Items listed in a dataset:
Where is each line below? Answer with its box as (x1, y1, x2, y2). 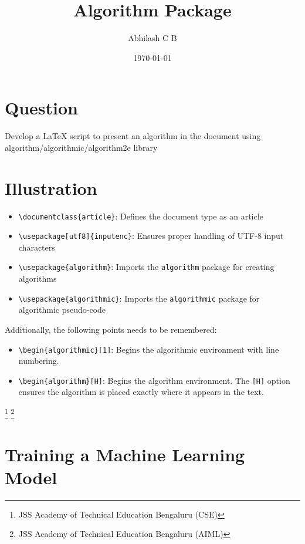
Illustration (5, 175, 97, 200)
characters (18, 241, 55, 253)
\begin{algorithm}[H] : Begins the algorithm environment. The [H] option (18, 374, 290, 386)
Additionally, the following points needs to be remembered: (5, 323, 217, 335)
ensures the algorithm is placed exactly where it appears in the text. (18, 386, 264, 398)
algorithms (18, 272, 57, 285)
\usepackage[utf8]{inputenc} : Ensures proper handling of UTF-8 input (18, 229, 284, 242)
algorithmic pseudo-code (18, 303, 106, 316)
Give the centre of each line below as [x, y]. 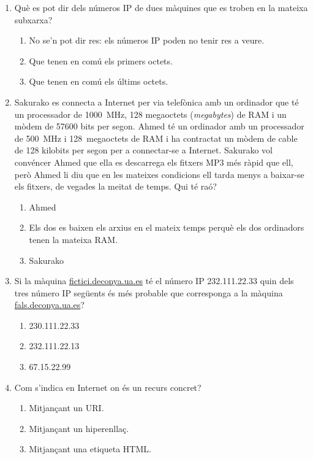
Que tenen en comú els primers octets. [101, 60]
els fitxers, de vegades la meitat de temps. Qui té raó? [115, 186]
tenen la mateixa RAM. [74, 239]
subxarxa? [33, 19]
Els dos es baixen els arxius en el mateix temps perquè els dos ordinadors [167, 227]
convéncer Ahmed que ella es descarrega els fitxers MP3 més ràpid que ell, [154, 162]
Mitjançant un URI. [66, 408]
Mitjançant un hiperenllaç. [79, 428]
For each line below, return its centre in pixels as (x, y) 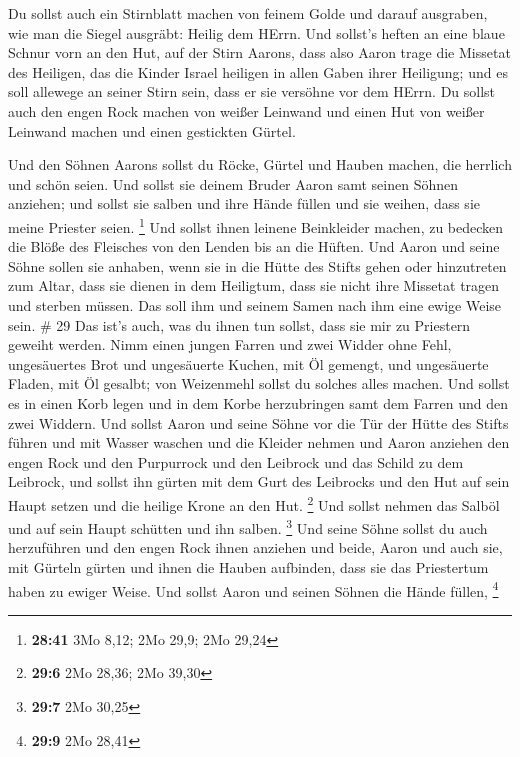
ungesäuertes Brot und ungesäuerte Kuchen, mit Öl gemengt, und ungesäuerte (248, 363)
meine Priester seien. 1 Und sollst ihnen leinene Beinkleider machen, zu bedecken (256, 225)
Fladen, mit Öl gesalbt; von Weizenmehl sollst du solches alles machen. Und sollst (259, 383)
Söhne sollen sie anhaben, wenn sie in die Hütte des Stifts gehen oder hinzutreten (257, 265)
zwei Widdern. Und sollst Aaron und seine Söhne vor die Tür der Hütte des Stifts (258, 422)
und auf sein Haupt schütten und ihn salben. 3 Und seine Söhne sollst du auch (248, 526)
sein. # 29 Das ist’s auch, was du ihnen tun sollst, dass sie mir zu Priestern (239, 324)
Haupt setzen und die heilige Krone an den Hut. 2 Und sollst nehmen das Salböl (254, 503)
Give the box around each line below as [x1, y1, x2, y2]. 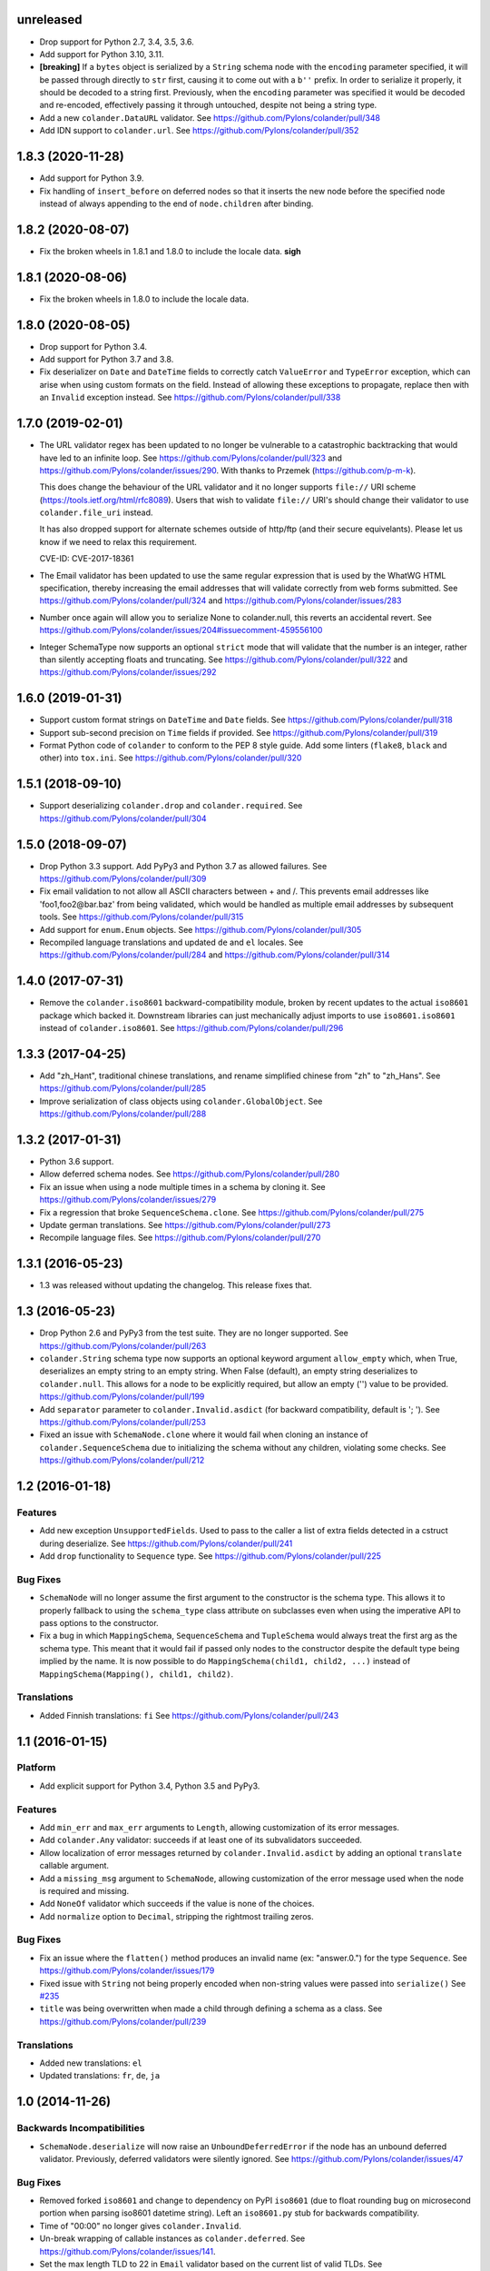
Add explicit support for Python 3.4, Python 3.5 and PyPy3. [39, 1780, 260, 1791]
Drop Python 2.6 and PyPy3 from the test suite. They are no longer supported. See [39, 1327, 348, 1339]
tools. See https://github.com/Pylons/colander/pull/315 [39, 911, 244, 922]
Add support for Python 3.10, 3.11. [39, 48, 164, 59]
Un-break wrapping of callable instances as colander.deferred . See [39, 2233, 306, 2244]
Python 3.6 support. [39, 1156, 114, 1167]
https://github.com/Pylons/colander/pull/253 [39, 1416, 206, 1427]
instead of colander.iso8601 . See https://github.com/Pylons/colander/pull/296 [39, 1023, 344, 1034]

Instructions for the task: Here the job is to copy the stretch of records from the line containing "convéncer Ahmed que" through the line containing "ungesäuertes Brot und", word for word. Leave every picture out.

Problem solution:
convéncer Ahmed que ella es descarrega els fitxers MP3 més ràpid que ell, [154, 162]
Mitjançant un URI. [66, 408]
Mitjançant un hiperenllaç. [79, 428]
For each line below, return its centre in pixels as (x, y) 
ungesäuertes Brot und ungesäuerte Kuchen, mit Öl gemengt, und ungesäuerte (248, 363)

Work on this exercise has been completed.